Bates rolled up, sprung out of her dusty-blue Mercury and strode over to the group. She turned around, smirked and snapped a picture of her “janky parking job” to show her friends.

Another student joined the group, an instrument cradled under his arm and a pair of skis clutched in his hands.

The group finally hit the trails at Elm Creek Park. Just his second time on skis, Hser didn’t have trouble keeping up with Bates and freshman Reid Harer, who skied past hi and shouted, “Good job! Great technique!”

When they approached a challenging hill, Harer took Hser’s ski poles.

“You do better without these. Focus on the motion of your feet. It will help you up the hill,” Harer said.

The group skated up the hill, Hser greeted with encouragement when he met them at the top.

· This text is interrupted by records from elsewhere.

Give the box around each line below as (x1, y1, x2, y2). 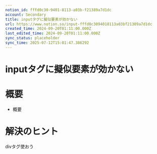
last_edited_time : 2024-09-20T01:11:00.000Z (5, 31, 100, 36)
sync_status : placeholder (5, 36, 60, 41)
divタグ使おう (5, 143, 34, 149)
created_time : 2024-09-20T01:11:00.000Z (5, 26, 92, 31)
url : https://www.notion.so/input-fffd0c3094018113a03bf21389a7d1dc (5, 21, 152, 27)
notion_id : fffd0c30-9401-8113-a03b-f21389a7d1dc (5, 7, 112, 13)
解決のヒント (5, 126, 59, 137)
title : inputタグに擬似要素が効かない (5, 17, 78, 22)
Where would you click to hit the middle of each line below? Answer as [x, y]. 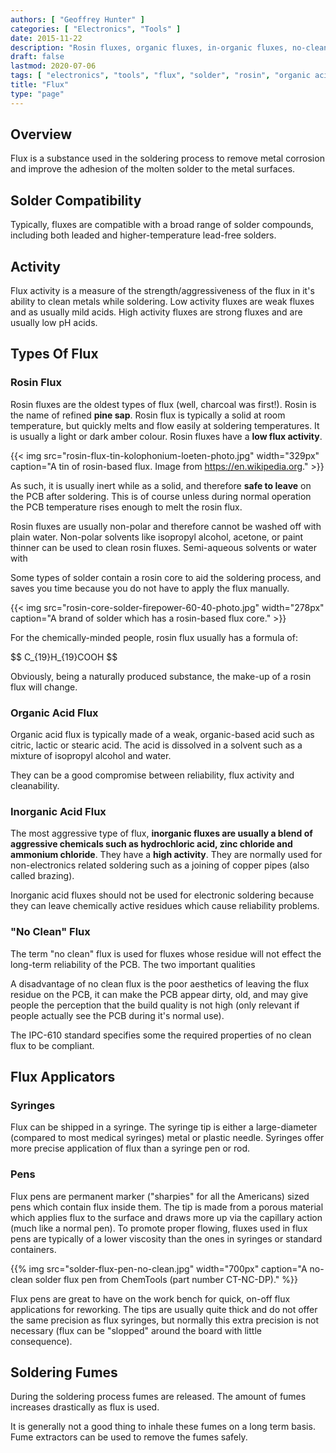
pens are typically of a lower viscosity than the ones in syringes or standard [166, 1238]
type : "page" [37, 94]
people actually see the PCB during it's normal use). [117, 1015]
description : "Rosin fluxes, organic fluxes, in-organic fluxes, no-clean [169, 47]
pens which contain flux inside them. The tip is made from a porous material [167, 1207]
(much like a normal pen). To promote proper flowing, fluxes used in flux [159, 1228]
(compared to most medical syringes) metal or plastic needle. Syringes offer [167, 1138]
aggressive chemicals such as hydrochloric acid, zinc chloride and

The next hill the group came across, Harer shared the same advice with Hser and gave him four minutes to conquer the hill.

Hser reached the top in two.

“It’s about honoring God and having great fellowship through skiing.” — Collin Larson, Nordic ski club co-director

Collin Larson, a junior finance and marketing major, has gone on Bethel’s ski trip since his freshman year and now co-directs Bethel’s Nordic ski club with Jacobson.

“It’s about honoring God and having great fellowship through skiing,” Larson said.

On this year’s trip to Bearskin Lodge, a newer skier, Aiden, headed out on the trails with two faster, more experienced skiers, Dan and Dillon. Aiden was surprised when they never left him behind. Dan and Dillon waited at every corner for Aiden. What would usually take the experienced skiers a half hour took them two hours, because they never left Aiden.

“It’s not a hyped-up thing.” — Daniel Jacobson, Nordic ski club c0-director

Larson said Nordic skiing attracts the type of people who put themselves out there. Most club members only knew one person before they joined. Many knew no one. Nordic skiers tend to drive Subarus and eco-friendly cars, he said. The type of people who get done with skiing and go climb a cliff or camp out for the night. Many of Larson’s high school club teammates are liberals.

“I don’t even want to mention Donald Trump around them,” Larson said.

Bates said Nordic skiers are usually more aware of their world and their surroundings and are more engaged with them instead of just reaping the benefits of society. It can be a nature thing or a spiritual thing, but it’s not necessarily a cool thing to do.

“It’s not a hyped-up thing,” Jacobson said.

Jacobson sported a neon yellow T-shirt with a Batman logo spread across his chest. He plopped his fedora onto the coffee table and his Hard Mountain backpack sprawled to the side.

“When society wants to talk about activities they do they don’t say,” Jacobson leaned up in his chair, tilted his head and posed like the Dos Equis most interesting man in the world while adopting his accent, “ ‘I did cross-country skiing.’ They want to say ‘I did football or basketball or hockey.’ ”

Larson said not many jocks join Nordic ski teams, but people who are intentional with their time and usually dedicated to the outdoors sign up.

Bethel’s Nordic ski club practices every Monday, Wednesday and Friday for three hours. Nine hours a week of practice, along with an occasional race and daily school work adds up to a time commitment. For Jacobson, Larson and Bates, time commitment issues are quelled with an easy solution.

“It’s easy for us to say we don’t have time for something but we all have unproductive time in our days so why not smash that time together and go skiing and be productive?” Jacobson said.